The Brooklyn example I cited was particularly stark. These were buildings so run down, and the area so blighted and dangerous with gangs and crime, that the development was a wonderful thing for the minority owned businesses in the immediate area and the adjacent neighborhoods.
So in the Brooklyn example, eminent domain was a boom to the local neighborhood economy and helped lots of minority businesses.
I think a world class city like New York City deserved a renovated Times Square. So I guess in the case of Times Square redevelopment, eminent domain was also a good thing, in my humble opinion.
The high profile eminent domain cases where one property owner is forced to sell so that one developer and the city benefits by improved tax base, is particularly egregious.
But, what about the New York example? Entire neighborhoods of private citizens benefited by increased property values, economic activity and improved city services due to increases to the city treasury.
Thanks for the inside information! Good stuff.

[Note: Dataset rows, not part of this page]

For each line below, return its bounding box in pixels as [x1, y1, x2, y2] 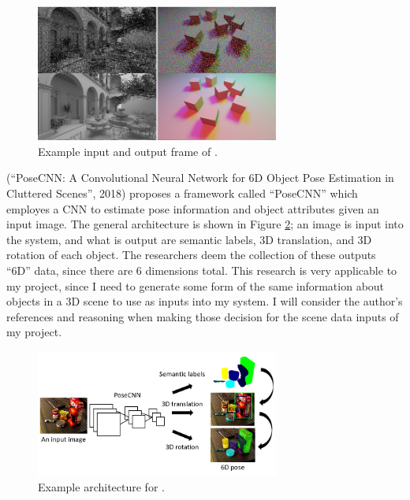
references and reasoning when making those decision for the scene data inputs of [6, 308, 399, 324]
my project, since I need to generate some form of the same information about [6, 277, 385, 294]
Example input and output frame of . [38, 143, 218, 159]
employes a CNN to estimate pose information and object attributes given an [6, 200, 379, 217]
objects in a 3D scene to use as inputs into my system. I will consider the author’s [6, 293, 403, 309]
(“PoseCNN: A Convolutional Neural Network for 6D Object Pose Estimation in [6, 169, 394, 186]
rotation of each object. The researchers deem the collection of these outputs [6, 246, 376, 263]
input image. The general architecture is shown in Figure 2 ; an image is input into [6, 216, 404, 232]
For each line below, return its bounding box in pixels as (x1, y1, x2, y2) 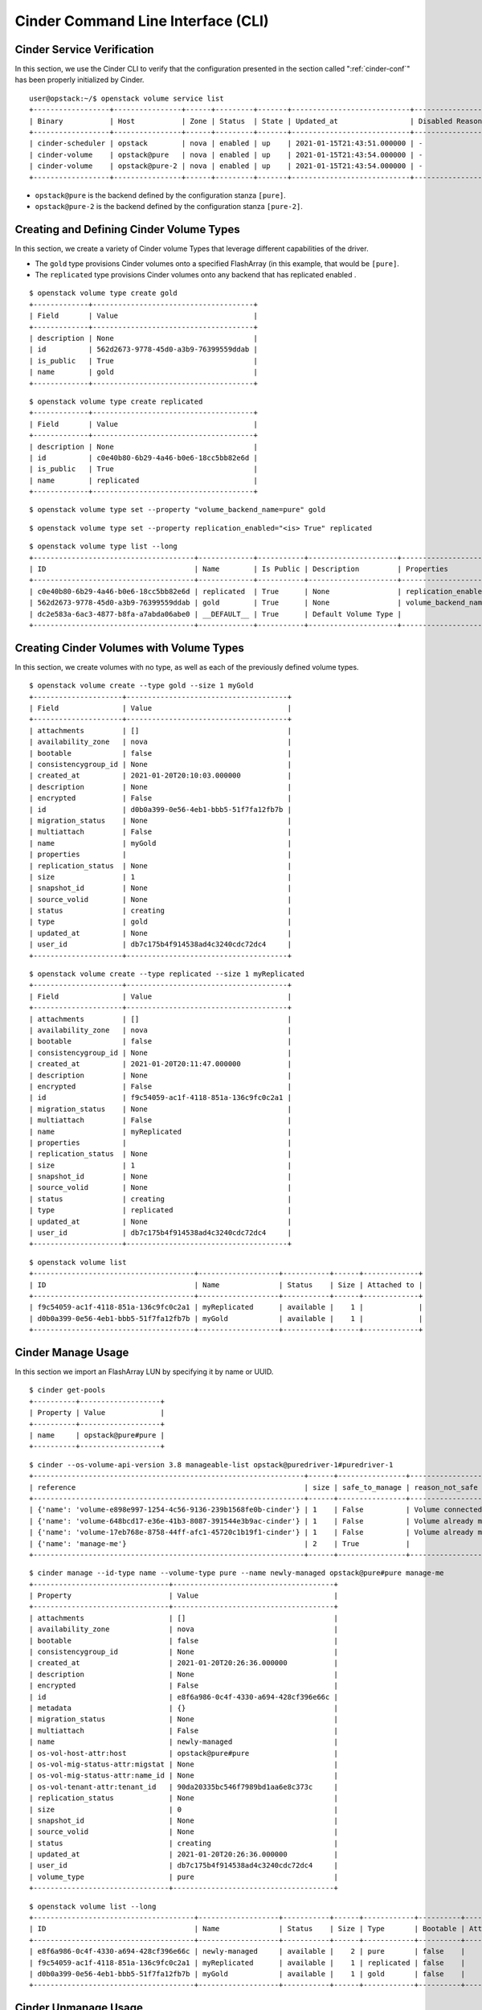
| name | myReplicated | (29, 1126, 292, 1136)
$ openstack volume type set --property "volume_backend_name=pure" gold (29, 505, 326, 515)
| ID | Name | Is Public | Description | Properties (29, 564, 449, 574)
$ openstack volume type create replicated (29, 396, 203, 406)
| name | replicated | (29, 475, 259, 485)
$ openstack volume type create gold (29, 289, 178, 297)
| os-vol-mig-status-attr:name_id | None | (29, 1771, 339, 1780)
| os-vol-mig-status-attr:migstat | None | (29, 1759, 339, 1769)

You absolutely make a fair point about blight affecting property values (although sometimes blight is in the eye of the beholder). In my view, the flip side of that is that businesses (especially small businesses) are less likely to invest in a community that has a proven record of disrespect for property rights, because why put time, money and hard work into something that the state can just snatch away on a whim? Long-term, I think that’s fatal to even a large city.
I admittedly take a pretty absolutist stance on stuff like this for fear of the slippery slope. Our mayors here in Pittsburgh have a long, sad history of seizing vital, long-term small businesses and tearing down historic architecture. They end up building a shiny new building and wooing a big retailer, only to see that retailer close shop and abandon the community several years later. The site of a gorgeous old building called the Jenkins Arcade is now a parking lot because one of our past mayors lost the big retailer deal before the shiny new building was even built. Sigh. And those small businesses never come back — they relocate somewhere safer.
On the other hand, we currently have a notorious drug bar in our otherwise beautiful and historic market square, and a strip club right in the middle of a district that the city is trying to revitalize. I find myself very torn in cases like that. :)
It’s the abuses of that tool that make many worry that government has become too big and concerned only with the bottom line. It certainly didn’t help that the supreme court ruled as they did in Kelo. I understand your uneasiness with the issue.
However, eminent domain doesn’t arouse the passions of conservatives nearly as much as abortion does. And on that point, Mr. Giuliani may have just made a fatal mistake when he said recently that the Constitution protects the right of poor women to receive taxpayer funded abortions. Oops. Big mistake.
Best regards to you.
And to you — thanks to you and your wife for a great conversation!